The dispersion form of the charged fine particles is preferably a self-emulsifying type having a strong bonding force, but can be used even if it is not a self-emulsifying type.
Various kinds of charged fine particles that can be used in the present invention are known, and are not particularly limited as long as they can support a ligand by an appropriate means as described later. Examples thereof include those composed of SiO ₂ and TiO ₂ , an ionic polymer, and a metal capable of fixing a ligand.

Charged fine particles made of SiO ₂ or TiO ₂ include so-called colloidal silica (for example, “Snowtech (registered trademark)” series, Nissan Chemical Industries, Ltd.), ultrafine particle titanium oxide (for example, “STT-65C-S”, titanium industrial stock). A company). These charged fine particles are positively charged when acidic and negatively charged when alkaline. TiO ₂ may be anatase type or rutile type.

  As the charged fine particles made of an ionic polymer, a substance known as a polymer colloid, a polymer latex or the like can be used. Such charged fine particles are positively or negatively charged in water depending on the ionic functional group of the ionic polymer. Examples of the ionic functional group include those similar to the cationic functional group and the anionic functional group described above regarding the charged layer. Moreover, as long as it aggregates in the form of particles, the same ionic polymer as described above with respect to the charged layer can be used as the charged fine particles.

  Examples of the metal may include nanoparticles such as gold, silver, copper, aluminum, and iron, or a composite having the metal oxide. Note that fine particles (typically colloidal particles) made of these metals are usually positively or negatively charged. For example, colloidal particles such as gold and silver are usually negatively charged. In order to immobilize the ligand on the surface of the charged fine particle, such a metal is a known method (for example, a method of treating with a predetermined compound and introducing a predetermined modifying group on the surface of the metal fine particle as described later). Anything that can be applied is acceptable. Moreover, metal fine particles (for example, antibody-immobilized gold nanoparticles) in which a ligand is immobilized in advance can be obtained as a product.

-Ligand A ligand is a substance that specifically binds to an analyte.
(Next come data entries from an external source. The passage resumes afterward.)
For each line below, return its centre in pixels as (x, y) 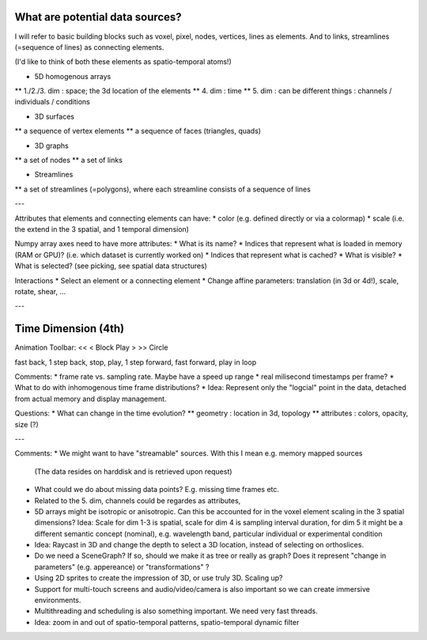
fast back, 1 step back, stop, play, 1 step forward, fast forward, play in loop (136, 362)
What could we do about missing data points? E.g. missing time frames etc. (157, 490)
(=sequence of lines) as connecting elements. (89, 47)
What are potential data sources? (98, 17)
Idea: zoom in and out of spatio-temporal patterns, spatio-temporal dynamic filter (167, 622)
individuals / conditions (52, 102)
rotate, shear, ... (40, 291)
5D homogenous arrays (73, 76)
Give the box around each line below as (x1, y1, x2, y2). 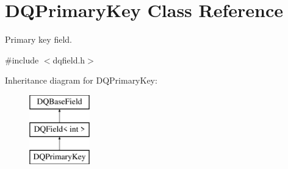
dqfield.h (52, 53, 85, 66)
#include (5, 53, 39, 66)
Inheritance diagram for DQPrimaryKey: (5, 74, 157, 87)
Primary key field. (5, 33, 72, 46)
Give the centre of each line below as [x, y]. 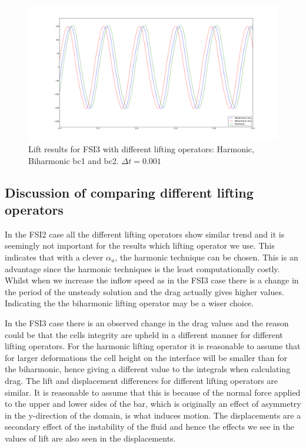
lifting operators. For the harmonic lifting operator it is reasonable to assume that [153, 346]
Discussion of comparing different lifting [129, 192]
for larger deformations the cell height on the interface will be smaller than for [146, 357]
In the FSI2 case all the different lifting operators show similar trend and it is [145, 234]
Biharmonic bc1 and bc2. [74, 160]
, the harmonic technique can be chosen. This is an [207, 257]
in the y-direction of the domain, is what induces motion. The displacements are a [153, 415]
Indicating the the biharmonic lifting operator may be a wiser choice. [129, 303]
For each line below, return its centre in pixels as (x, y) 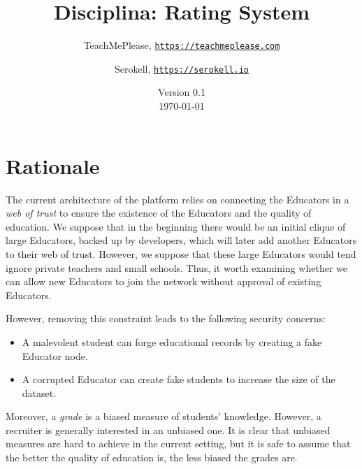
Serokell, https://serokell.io (182, 68)
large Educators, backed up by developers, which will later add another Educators (181, 240)
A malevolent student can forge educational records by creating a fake (172, 341)
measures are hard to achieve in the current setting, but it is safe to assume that (178, 443)
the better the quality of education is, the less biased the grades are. (152, 457)
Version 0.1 (182, 92)
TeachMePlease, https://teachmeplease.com (182, 45)
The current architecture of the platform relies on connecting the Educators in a (178, 199)
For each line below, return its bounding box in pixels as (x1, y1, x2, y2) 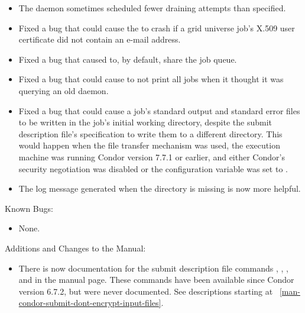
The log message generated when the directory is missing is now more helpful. (18, 182, 301, 195)
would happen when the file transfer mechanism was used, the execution (18, 139, 280, 151)
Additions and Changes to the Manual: (5, 241, 146, 254)
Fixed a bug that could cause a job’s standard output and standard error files (18, 104, 300, 117)
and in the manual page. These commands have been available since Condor (18, 273, 294, 286)
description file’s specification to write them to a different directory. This (18, 127, 283, 140)
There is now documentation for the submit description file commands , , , (18, 262, 288, 274)
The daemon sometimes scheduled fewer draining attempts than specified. (18, 2, 286, 14)
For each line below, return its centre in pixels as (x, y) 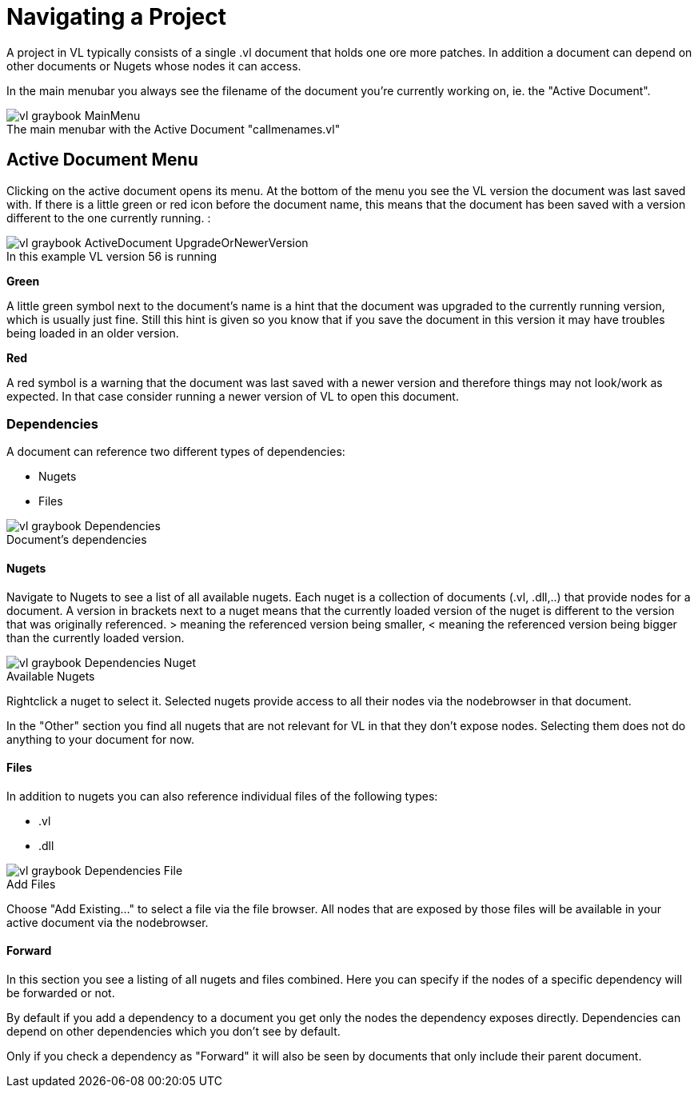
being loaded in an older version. (93, 333)
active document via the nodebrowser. (108, 922)
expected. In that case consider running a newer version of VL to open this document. (233, 396)
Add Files (31, 884)
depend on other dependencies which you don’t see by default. (174, 1031)
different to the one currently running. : (109, 218)
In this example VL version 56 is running (112, 256)
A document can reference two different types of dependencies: (176, 452)

For example, when the analyte is a protein, an antibody (including Fab, F (ab) _2, etc.) that recognizes and specifically binds a part thereof serves as a ligand, and when the analyte is a nucleic acid, it complements it. When a nucleic acid having a basic sequence is a ligand and the analyte is a molecule having a sugar chain, a lectin, which is a protein that recognizes and binds to the sugar chain, becomes a ligand. In addition, when the analyte is previously modified with a specific substance (for example, biotin), a substance (for example, avidin) that specifically binds to the specific substance may be used as a ligand.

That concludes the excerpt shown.